[Start of section]

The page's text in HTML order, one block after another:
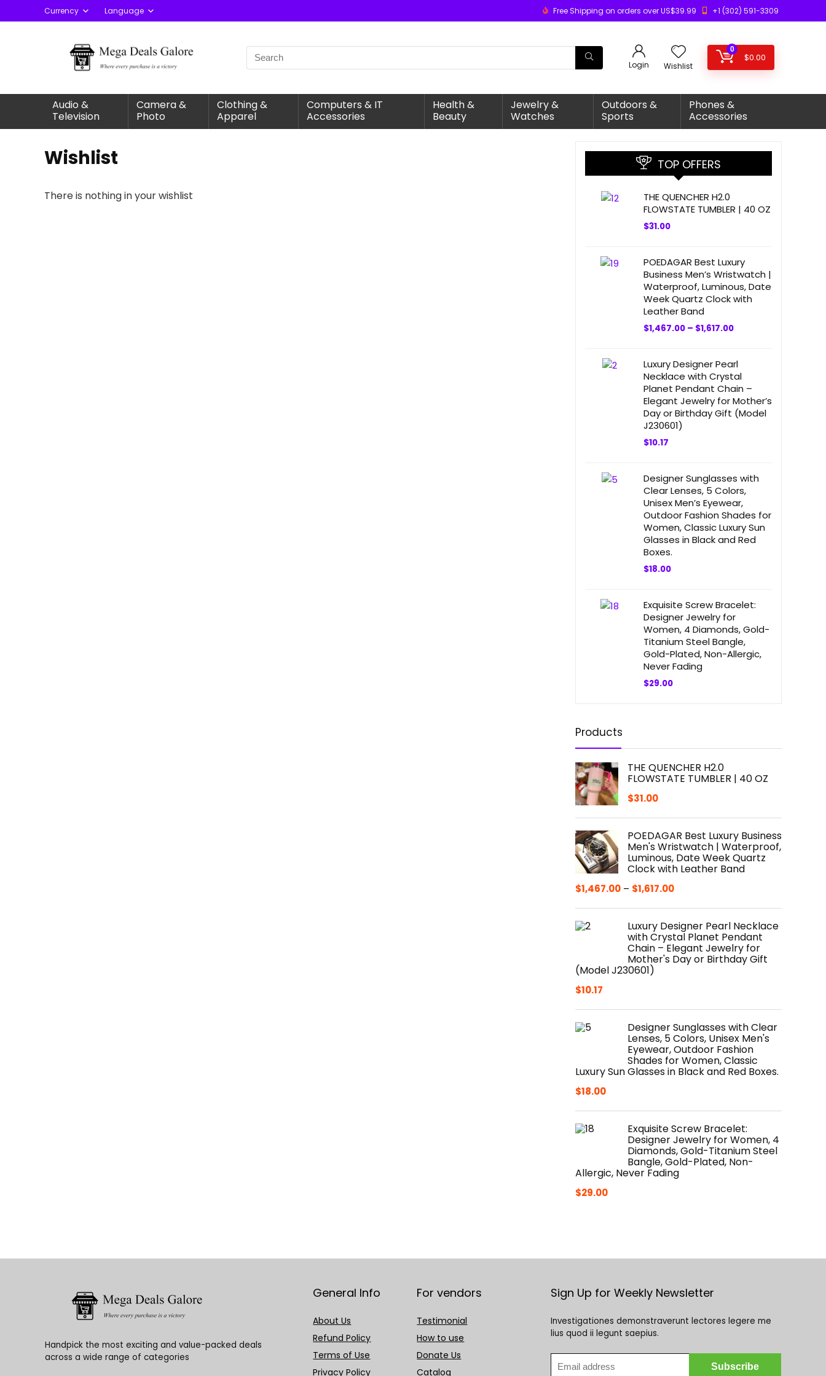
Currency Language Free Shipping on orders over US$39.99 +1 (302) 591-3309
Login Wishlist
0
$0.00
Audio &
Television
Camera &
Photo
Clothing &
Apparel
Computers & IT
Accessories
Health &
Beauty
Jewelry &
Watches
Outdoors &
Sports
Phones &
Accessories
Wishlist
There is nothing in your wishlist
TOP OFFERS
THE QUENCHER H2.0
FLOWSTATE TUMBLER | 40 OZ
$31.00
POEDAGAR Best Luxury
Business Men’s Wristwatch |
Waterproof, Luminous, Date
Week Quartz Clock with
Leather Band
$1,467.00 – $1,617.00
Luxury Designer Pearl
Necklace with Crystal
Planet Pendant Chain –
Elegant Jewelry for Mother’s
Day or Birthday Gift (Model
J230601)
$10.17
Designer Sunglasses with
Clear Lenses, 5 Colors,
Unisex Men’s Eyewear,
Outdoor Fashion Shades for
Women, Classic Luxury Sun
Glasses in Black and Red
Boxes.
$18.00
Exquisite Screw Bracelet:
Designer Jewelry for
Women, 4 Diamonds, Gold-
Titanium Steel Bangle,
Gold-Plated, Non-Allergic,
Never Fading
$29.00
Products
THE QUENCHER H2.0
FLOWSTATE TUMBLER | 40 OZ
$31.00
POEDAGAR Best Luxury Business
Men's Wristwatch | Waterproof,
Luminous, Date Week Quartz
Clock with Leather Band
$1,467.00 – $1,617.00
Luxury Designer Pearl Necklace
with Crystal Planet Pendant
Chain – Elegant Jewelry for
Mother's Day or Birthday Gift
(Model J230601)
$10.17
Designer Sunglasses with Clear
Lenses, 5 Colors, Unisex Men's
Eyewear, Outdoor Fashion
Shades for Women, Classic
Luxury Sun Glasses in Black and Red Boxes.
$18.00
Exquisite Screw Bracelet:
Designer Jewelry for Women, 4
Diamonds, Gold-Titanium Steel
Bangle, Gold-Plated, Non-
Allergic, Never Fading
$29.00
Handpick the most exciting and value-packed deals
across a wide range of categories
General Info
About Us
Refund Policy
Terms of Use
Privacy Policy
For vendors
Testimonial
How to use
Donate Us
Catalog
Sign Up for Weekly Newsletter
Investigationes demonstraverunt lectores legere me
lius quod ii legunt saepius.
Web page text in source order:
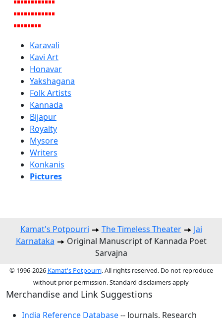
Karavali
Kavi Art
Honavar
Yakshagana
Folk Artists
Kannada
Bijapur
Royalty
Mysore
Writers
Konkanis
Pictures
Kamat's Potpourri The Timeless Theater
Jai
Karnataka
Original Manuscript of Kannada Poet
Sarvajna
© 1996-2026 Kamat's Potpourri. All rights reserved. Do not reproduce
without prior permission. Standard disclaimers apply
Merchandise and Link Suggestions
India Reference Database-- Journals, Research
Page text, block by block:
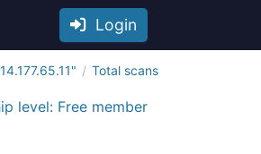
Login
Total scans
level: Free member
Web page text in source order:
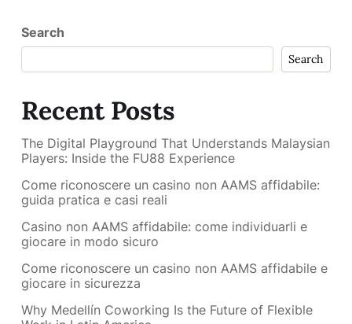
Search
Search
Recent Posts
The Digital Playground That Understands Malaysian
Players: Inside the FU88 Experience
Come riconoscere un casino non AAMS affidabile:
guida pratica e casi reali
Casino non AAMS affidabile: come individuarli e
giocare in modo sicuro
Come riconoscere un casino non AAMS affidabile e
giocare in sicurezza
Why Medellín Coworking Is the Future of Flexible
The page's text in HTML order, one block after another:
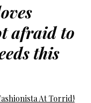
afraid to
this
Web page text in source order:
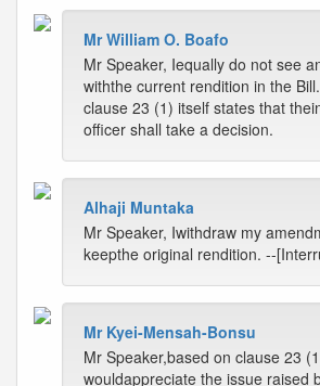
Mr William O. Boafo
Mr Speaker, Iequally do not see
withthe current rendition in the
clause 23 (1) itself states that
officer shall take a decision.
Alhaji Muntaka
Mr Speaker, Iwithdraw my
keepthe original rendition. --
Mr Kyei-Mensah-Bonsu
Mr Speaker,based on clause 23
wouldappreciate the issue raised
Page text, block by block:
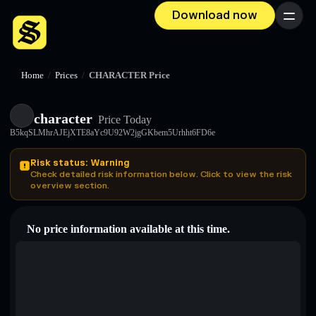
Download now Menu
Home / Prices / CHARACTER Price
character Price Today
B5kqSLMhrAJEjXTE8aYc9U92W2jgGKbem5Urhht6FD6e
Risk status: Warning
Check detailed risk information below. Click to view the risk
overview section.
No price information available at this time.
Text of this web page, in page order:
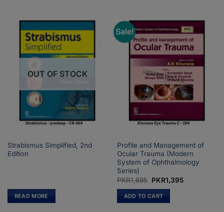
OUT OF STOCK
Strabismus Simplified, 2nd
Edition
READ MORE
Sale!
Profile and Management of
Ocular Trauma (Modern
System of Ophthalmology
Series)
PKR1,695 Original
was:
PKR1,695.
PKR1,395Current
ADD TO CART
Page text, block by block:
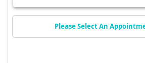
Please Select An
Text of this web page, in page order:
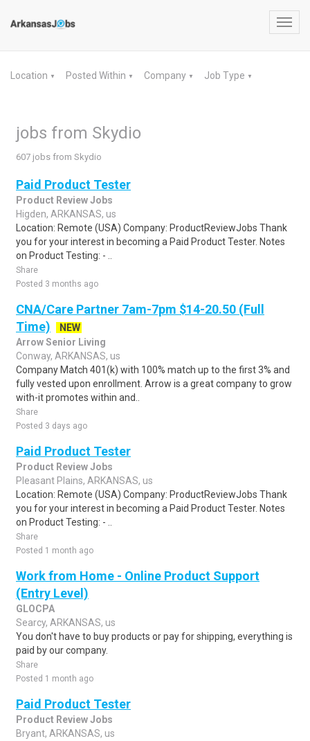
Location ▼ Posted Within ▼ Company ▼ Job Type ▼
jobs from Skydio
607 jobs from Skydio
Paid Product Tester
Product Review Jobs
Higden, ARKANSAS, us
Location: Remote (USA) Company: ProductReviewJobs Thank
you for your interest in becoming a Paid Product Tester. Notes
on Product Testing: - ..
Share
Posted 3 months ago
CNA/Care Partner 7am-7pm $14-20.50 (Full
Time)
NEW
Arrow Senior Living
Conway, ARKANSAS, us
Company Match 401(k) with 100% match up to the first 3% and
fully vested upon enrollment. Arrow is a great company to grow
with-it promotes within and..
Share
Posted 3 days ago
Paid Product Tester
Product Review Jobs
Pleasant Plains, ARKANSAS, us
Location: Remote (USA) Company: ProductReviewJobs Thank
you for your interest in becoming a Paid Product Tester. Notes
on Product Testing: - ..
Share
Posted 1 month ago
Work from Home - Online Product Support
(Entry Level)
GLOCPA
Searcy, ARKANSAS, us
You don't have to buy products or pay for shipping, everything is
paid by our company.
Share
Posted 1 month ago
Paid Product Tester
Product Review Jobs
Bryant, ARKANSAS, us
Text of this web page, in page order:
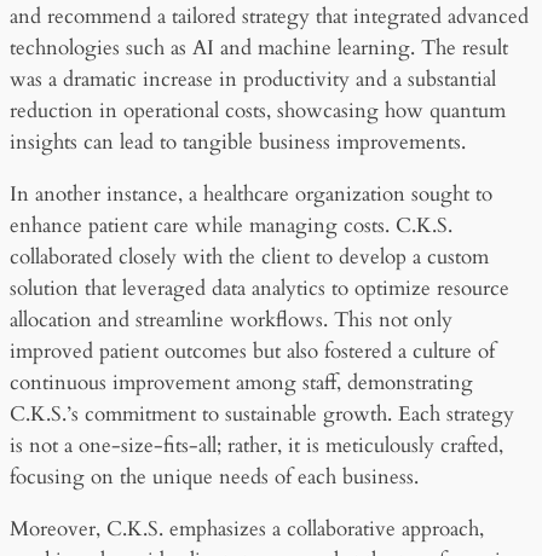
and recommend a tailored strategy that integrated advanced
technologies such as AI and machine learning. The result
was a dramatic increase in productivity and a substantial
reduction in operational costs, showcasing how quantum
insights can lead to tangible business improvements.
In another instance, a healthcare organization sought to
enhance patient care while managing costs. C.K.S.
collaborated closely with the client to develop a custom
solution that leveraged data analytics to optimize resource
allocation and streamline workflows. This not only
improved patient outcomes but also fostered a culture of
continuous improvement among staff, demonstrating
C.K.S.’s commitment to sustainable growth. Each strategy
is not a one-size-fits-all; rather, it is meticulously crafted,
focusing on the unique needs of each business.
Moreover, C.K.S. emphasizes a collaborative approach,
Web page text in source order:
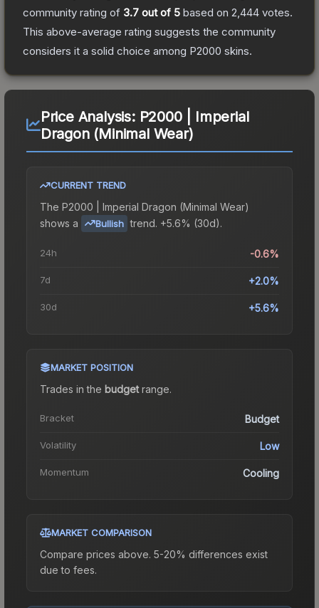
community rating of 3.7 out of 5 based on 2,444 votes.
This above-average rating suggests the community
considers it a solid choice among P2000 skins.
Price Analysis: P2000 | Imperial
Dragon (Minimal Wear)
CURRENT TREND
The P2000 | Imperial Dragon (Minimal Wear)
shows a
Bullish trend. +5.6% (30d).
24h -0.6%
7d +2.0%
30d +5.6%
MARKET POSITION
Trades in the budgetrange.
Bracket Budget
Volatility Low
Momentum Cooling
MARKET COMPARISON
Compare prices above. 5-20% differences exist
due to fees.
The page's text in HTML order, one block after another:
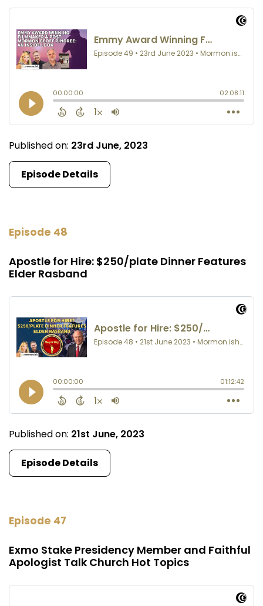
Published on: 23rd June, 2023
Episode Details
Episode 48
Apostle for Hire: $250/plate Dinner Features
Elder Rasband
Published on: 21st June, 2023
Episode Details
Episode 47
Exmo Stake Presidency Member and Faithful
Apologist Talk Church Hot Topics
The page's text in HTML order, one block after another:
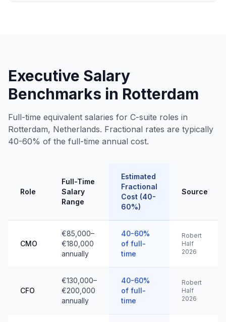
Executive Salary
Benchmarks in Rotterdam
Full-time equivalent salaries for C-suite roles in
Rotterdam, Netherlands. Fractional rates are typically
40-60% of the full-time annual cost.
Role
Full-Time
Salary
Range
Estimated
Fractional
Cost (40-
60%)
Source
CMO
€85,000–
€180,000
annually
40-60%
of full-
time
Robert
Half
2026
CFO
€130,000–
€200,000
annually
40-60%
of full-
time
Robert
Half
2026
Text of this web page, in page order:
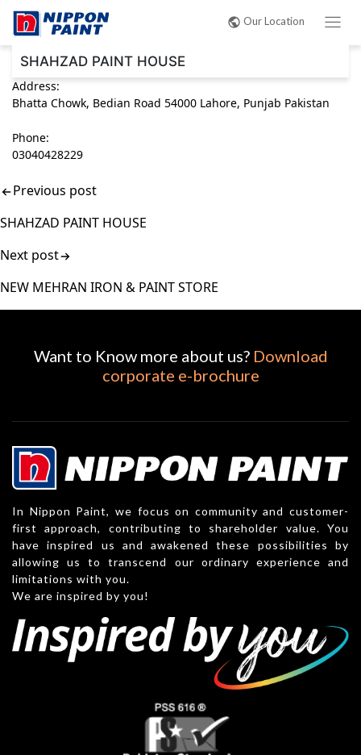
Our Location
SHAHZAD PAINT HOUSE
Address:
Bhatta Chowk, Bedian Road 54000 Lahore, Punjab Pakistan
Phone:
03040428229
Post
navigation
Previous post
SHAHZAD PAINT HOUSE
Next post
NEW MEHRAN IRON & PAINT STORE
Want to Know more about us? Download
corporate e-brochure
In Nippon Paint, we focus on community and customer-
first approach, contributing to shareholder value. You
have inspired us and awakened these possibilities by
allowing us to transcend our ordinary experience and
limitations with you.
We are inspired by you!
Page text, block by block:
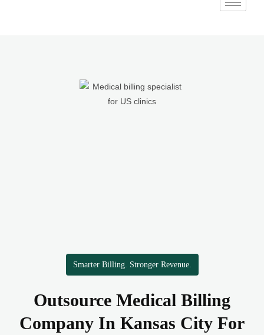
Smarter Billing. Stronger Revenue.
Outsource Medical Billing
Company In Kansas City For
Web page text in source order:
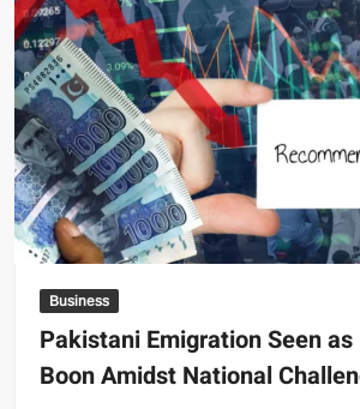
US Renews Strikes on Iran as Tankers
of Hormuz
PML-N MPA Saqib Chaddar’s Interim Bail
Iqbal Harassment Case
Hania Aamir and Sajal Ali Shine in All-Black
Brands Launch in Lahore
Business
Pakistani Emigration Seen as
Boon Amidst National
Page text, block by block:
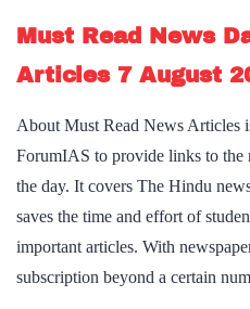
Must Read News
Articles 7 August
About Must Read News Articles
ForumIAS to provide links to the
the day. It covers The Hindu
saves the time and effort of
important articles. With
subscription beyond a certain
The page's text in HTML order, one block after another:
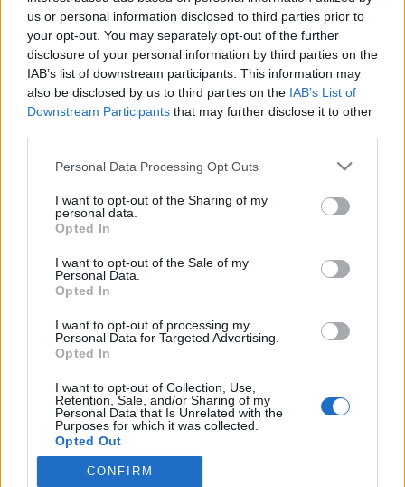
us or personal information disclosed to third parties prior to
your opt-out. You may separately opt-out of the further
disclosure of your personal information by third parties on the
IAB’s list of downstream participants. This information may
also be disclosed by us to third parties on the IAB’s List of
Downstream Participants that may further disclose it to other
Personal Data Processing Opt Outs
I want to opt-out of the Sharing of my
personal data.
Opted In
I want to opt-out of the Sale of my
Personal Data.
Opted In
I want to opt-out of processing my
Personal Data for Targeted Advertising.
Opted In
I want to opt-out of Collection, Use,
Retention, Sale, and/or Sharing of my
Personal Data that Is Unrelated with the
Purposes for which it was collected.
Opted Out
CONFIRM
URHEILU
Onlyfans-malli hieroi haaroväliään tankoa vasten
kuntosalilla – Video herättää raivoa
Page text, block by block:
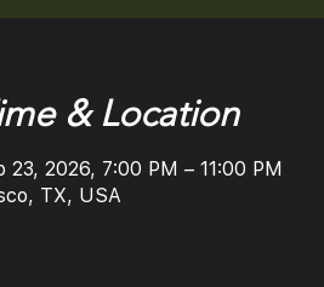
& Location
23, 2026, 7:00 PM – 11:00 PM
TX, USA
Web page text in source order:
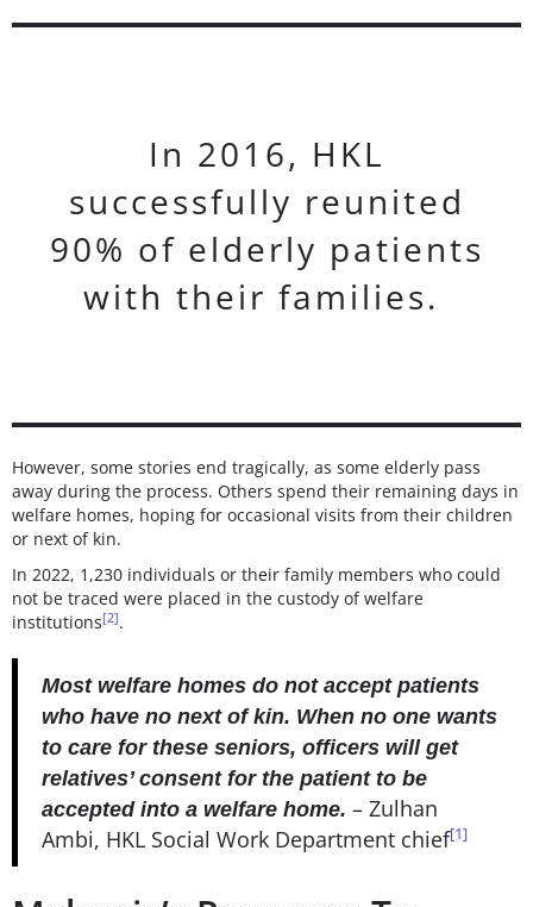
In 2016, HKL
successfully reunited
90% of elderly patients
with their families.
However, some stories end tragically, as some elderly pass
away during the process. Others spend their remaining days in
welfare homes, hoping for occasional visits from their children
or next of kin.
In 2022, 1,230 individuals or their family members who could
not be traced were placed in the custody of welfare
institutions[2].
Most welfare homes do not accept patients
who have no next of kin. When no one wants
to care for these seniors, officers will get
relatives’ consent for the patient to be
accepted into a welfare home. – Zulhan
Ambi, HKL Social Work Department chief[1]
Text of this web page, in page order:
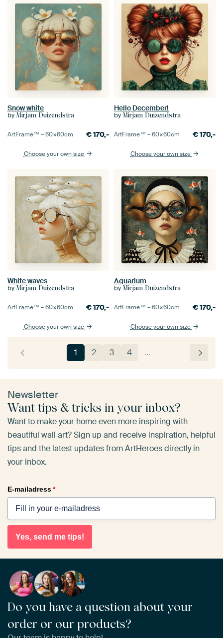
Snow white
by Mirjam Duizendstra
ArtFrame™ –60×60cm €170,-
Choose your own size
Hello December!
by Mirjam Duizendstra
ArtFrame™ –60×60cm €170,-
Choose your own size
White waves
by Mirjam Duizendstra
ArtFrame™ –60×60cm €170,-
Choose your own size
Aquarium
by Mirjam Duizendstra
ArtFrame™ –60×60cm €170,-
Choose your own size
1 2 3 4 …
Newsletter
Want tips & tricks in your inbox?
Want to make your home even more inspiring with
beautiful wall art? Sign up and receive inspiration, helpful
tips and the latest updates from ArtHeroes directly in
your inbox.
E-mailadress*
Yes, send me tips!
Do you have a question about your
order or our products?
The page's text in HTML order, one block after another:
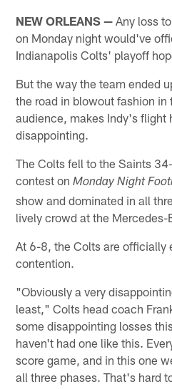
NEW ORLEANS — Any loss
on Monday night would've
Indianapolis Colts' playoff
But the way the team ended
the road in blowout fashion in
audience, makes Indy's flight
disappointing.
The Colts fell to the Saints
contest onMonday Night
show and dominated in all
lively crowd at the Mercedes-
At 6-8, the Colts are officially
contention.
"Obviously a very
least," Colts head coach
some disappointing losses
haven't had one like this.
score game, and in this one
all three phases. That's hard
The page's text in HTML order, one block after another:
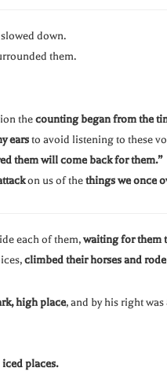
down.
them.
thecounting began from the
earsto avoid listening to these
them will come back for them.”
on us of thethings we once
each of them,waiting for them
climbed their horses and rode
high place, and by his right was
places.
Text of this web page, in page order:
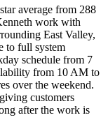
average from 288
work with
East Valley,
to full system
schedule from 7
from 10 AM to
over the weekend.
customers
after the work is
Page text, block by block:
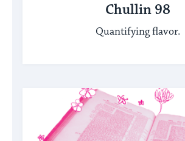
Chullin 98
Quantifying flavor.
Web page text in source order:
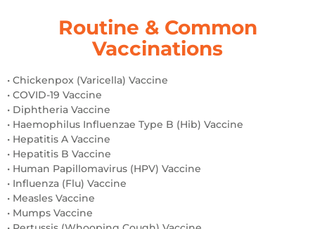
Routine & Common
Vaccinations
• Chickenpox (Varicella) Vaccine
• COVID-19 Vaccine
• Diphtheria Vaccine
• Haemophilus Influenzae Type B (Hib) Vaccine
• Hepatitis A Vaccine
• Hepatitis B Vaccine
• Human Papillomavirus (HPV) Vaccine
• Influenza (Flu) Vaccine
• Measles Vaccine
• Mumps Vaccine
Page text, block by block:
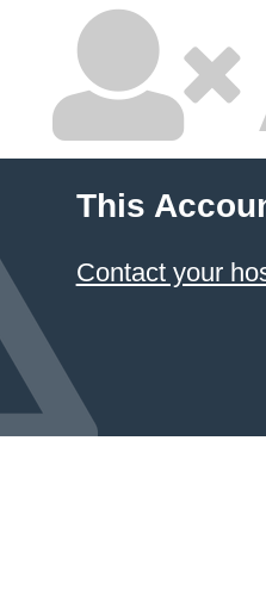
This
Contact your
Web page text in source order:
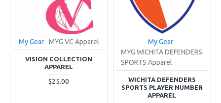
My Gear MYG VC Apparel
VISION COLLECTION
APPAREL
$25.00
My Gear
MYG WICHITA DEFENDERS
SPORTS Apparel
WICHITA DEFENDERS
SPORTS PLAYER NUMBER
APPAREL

[End of section]

**What to produce:** Your answer should be the exact lines above from the one with "Arrow Senior Living" through the one with "Bryant, ARKANSAS, us", both included, and nothing besides.

**Answer section:**
Arrow Senior Living
Conway, ARKANSAS, us
Company Match 401(k) with 100% match up to the first 3% and
fully vested upon enrollment. Arrow is a great company to grow
with-it promotes within and..
Share
Posted 3 days ago
Paid Product Tester
Product Review Jobs
Pleasant Plains, ARKANSAS, us
Location: Remote (USA) Company: ProductReviewJobs Thank
you for your interest in becoming a Paid Product Tester. Notes
on Product Testing: - ..
Share
Posted 1 month ago
Work from Home - Online Product Support
(Entry Level)
GLOCPA
Searcy, ARKANSAS, us
You don't have to buy products or pay for shipping, everything is
paid by our company.
Share
Posted 1 month ago
Paid Product Tester
Product Review Jobs
Bryant, ARKANSAS, us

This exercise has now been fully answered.